RECORDS SUPPLIED below:
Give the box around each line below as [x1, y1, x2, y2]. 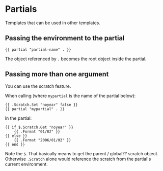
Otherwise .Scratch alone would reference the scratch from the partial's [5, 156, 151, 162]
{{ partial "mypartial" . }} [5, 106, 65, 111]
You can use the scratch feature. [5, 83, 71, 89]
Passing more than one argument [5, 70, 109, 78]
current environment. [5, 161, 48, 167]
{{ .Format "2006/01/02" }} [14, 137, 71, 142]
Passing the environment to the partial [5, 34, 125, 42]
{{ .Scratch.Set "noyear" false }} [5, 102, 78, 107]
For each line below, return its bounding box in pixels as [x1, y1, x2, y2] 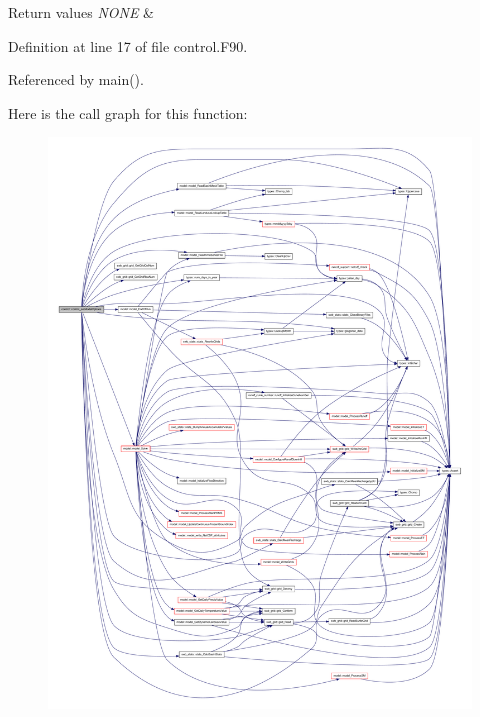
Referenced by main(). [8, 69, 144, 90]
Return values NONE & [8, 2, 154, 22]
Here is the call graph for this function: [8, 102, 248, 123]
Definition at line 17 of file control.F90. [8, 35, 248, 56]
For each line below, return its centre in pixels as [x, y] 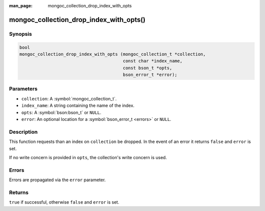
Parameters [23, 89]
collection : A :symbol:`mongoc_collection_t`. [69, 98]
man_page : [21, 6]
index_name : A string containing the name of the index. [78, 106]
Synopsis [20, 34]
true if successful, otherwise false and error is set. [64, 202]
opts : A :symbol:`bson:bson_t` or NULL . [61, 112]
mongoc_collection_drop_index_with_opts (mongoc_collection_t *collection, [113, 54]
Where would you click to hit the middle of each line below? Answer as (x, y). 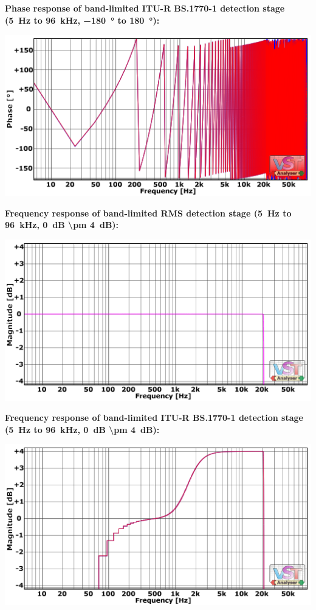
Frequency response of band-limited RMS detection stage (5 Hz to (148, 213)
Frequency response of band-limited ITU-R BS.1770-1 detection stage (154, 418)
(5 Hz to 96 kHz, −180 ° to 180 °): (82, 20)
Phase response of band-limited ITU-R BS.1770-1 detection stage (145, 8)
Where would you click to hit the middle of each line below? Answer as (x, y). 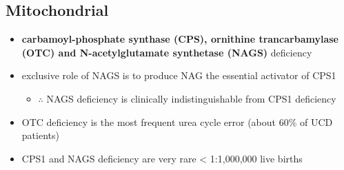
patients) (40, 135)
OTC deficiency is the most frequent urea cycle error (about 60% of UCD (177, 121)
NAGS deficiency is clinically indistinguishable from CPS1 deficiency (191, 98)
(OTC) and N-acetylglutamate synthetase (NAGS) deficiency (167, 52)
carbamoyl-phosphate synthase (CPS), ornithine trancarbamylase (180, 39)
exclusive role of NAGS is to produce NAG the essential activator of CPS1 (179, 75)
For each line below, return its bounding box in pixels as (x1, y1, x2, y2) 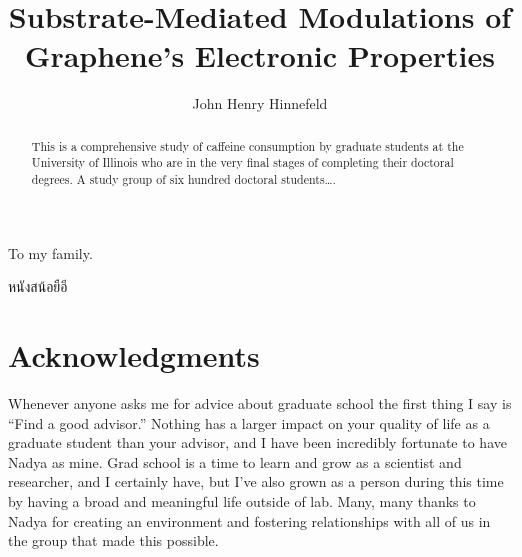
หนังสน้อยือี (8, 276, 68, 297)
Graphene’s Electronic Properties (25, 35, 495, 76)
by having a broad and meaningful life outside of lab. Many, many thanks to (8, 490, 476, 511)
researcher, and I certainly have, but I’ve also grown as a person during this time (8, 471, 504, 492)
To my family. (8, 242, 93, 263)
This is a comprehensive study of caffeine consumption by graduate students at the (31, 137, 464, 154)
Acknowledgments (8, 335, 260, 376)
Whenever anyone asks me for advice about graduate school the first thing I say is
End of RECORDS SUPPLIED.
## EXERCISE
The response has to be an exact copy of all the data, pictures excluded.

## THE COMPLETED TASK
Give the box around each line below as [x1, y1, x2, y2]. 
Otherwise .Scratch alone would reference the scratch from the partial's [5, 156, 151, 162]
{{ partial "mypartial" . }} [5, 106, 65, 111]
You can use the scratch feature. [5, 83, 71, 89]
Passing more than one argument [5, 70, 109, 78]
current environment. [5, 161, 48, 167]
{{ .Format "2006/01/02" }} [14, 137, 71, 142]
Passing the environment to the partial [5, 34, 125, 42]
{{ .Scratch.Set "noyear" false }} [5, 102, 78, 107]
For each line below, return its bounding box in pixels as [x1, y1, x2, y2] 
Referenced by main(). [8, 69, 144, 90]
Return values NONE & [8, 2, 154, 22]
Here is the call graph for this function: [8, 102, 248, 123]
Definition at line 17 of file control.F90. [8, 35, 248, 56]
For each line below, return its centre in pixels as [x, y] 
Parameters [23, 89]
collection : A :symbol:`mongoc_collection_t`. [69, 98]
man_page : [21, 6]
index_name : A string containing the name of the index. [78, 106]
Synopsis [20, 34]
true if successful, otherwise false and error is set. [64, 202]
opts : A :symbol:`bson:bson_t` or NULL . [61, 112]
mongoc_collection_drop_index_with_opts (mongoc_collection_t *collection, [113, 54]
Where would you click to hit the middle of each line below? Answer as (x, y). 
Frequency response of band-limited RMS detection stage (5 Hz to (148, 213)
Frequency response of band-limited ITU-R BS.1770-1 detection stage (154, 418)
(5 Hz to 96 kHz, −180 ° to 180 °): (82, 20)
Phase response of band-limited ITU-R BS.1770-1 detection stage (145, 8)
Where would you click to hit the middle of each line below? Answer as (x, y). 
patients) (40, 135)
OTC deficiency is the most frequent urea cycle error (about 60% of UCD (177, 121)
NAGS deficiency is clinically indistinguishable from CPS1 deficiency (191, 98)
(OTC) and N-acetylglutamate synthetase (NAGS) deficiency (167, 52)
carbamoyl-phosphate synthase (CPS), ornithine trancarbamylase (180, 39)
exclusive role of NAGS is to produce NAG the essential activator of CPS1 (179, 75)
For each line below, return its bounding box in pixels as (x1, y1, x2, y2) 
หนังสน้อยือี (8, 276, 68, 297)
Graphene’s Electronic Properties (25, 35, 495, 76)
by having a broad and meaningful life outside of lab. Many, many thanks to (8, 490, 476, 511)
researcher, and I certainly have, but I’ve also grown as a person during this time (8, 471, 504, 492)
To my family. (8, 242, 93, 263)
This is a comprehensive study of caffeine consumption by graduate students at the (31, 137, 464, 154)
Acknowledgments (8, 335, 260, 376)
Whenever anyone asks me for advice about graduate school the first thing I say is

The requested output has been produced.